Welcome to New Zealand

This must be one of the friendliest countries in the world. Something to do with the fact that although it’s bigger than Britain, only about 4 million people live in the whole of it, whereas Britain now has a population of about 70 million. Here in NZ people still feel like talking to you and they’re very glad to see a new face.

I’ve almost recovered from the jet-lag, except that at 6pm promptly, my legs turn to jelly and my head disconnects from the rest of my body. Last night I stayed awake until 9pm, and tonight I hope to manage 10pm.

One of the wonderful things about New Zealand is the ocean. It has some of the wildest and most beautiful beaches in the world. Ninety mile beach (actually only about 60 miles long) is the most famous, but around every corner there is another stretch of rock and sand. The sea has an uninterrupted run round the southern hemisphere before fetching up on the land here, so the surf can be spectacular. Is there anything better than walking, alone, for miles along the sand listening to the sea? I’m currently at a place called Baylis Beach, somewhere north of Auckland, where the surf is amazing and there’s a wonderful little bar and bistro called the Funky Fish.
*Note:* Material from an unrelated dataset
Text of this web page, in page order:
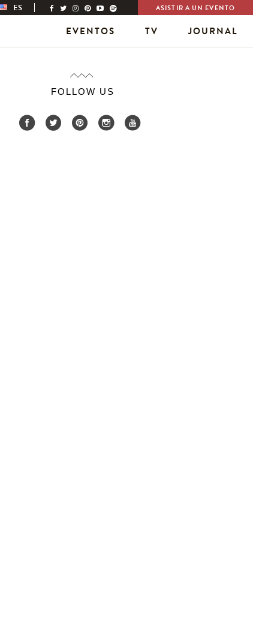
ES ASISTIR A UN EVENTO
EVENTOS TV JOURNAL
FOLLOW US

It’s raining, but then it is winter here and it’s not much different from the northern English summer!

One of the least wonderful things about New Zealand is the infra-structure. It can be very difficult to find internet access once you’re out in the back-blocks. Apparently McDonalds have free WiFi, but I haven’t found a McDonalds yet. So that explains why I haven’t been able to put anything up on the blog for few days. A small population means a small consumer base and fewer people to pay for things - so New Zealand struggles to provide services that are taken for granted elsewhere. Decent television being one of them. NZ TV is one of the most boring I’ve ever seen. Apart from the programmes they import from elsewhere, there’s very little you’d want to watch. And anything decent gets exported pretty quickly - like the Flight of the Conchords - leaving a big gap.
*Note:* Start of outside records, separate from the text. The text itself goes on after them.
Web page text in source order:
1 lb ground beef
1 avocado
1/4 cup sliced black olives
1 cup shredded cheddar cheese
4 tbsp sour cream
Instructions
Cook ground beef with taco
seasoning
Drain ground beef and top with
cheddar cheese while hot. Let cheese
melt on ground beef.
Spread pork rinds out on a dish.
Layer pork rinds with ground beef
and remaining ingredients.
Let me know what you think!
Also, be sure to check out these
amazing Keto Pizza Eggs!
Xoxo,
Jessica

The three days I allowed myself to recover from the flight are almost over and tomorrow I have to start work - preparing for the talks and interviews that Penguin have arranged for me here. I’m never very confident about them, and the only way I cope is by doing as much preparation as possible.  In the meantime, I'm going to take another walk along the beach and see what the ocean has washed up.  Some strange and wonderful things floating in from the Tasman sea.

Minggu, 01 Agustus 2010

Travelling Jazz

This has been a very busy week, with no time for blogging at all. On Monday, authors Wendy Robertson and Avril Joy  (both wonderful bloggers) came over to interview me for their excellent new writing programme on Bishop FM. I was so nervous I forgot to take a photograph, but we became engrossed in talking about writing and books over lunch and it was a lovely afternoon.

On Tuesday I headed off to Italy by air to meet up with Neil, pick up all our belongings and drive the car north through Europe, back to Cumbria. We stayed overnight in Dijon, in the heart of the Bourgogne wine country. Unfortunately, there’s a limit to how many wines you can taste in one night! (In my case, about two)

Bit of wishful thinking in Dijon
Back in England we queued for hours on the M25 (for non-brits this is London’s orbital parking lot), aiming for Herefordshire and the Titley Jazz Festival, where some of Neil’s friends were playing. Neil used to organise the now legendary Appleby Jazz Festival, until funding fell through, so he has frequent cravings for a jazz fix, and Titley proved a convenient stopping off point on the way home. It also has a small steam railway, and the festival takes place in a marquee almost on the platform.

We were lucky to find a bed and breakfast cancellation for the night, but last night we spent in the car driving north on the motorway, arriving here at 4am. Just time to throw the washing in the machine and the rest of our clothes into suitcases in order to leave for New Zealand tomorrow for the book launch. I’ve done about three thousand miles already this week, only another eleven thousand to go!!